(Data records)
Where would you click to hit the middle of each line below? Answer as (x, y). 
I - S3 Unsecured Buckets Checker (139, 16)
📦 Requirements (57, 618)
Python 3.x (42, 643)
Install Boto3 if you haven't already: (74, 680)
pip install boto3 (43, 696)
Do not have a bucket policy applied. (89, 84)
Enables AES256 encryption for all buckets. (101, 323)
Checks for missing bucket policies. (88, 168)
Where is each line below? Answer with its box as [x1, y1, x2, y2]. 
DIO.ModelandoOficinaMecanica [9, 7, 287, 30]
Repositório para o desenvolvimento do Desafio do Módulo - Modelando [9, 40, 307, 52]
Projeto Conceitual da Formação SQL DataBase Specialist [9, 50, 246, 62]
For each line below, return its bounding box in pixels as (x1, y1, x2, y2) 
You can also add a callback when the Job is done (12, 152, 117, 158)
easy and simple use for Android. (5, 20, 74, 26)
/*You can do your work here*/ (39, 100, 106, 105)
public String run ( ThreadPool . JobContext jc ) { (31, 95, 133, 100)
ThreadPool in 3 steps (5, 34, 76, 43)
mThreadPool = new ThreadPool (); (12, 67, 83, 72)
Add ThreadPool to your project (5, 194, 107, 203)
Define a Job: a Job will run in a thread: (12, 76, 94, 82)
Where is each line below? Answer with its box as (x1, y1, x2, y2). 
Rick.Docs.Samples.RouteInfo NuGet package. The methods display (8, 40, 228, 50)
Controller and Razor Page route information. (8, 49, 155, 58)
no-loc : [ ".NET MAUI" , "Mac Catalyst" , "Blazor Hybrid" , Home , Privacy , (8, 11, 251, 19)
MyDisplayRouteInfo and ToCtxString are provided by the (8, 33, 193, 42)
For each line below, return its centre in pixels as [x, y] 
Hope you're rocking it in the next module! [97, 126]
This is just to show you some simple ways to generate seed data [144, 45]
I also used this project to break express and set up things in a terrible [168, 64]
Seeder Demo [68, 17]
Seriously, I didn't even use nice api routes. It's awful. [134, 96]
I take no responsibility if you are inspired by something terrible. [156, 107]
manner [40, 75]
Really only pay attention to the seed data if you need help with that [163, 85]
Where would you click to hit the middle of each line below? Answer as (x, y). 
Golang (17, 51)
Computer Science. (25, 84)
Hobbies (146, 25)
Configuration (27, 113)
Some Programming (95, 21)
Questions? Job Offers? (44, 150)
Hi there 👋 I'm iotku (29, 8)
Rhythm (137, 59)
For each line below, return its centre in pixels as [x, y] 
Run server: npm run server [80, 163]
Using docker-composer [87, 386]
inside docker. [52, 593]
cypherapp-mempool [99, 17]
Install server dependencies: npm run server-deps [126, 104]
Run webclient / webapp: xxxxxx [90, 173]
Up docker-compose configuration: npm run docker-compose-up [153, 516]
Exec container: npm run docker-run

◆ **Task goal**
Match on "below" and copy out every line of the entries that contains it.

◆ **Output for this task**
Where would you click to hit the middle of each line below? Answer as (x, y). 
Where is each line below? Answer with its box as [x1, y1, x2, y2]. 
For each line below, return its bounding box in pixels as (x1, y1, x2, y2) 
Where is each line below? Answer with its box as (x1, y1, x2, y2). 
For each line below, return its centre in pixels as [x, y] 
Where would you click to hit the middle of each line below? Answer as (x, y). 
For each line below, return its centre in pixels as [x, y] 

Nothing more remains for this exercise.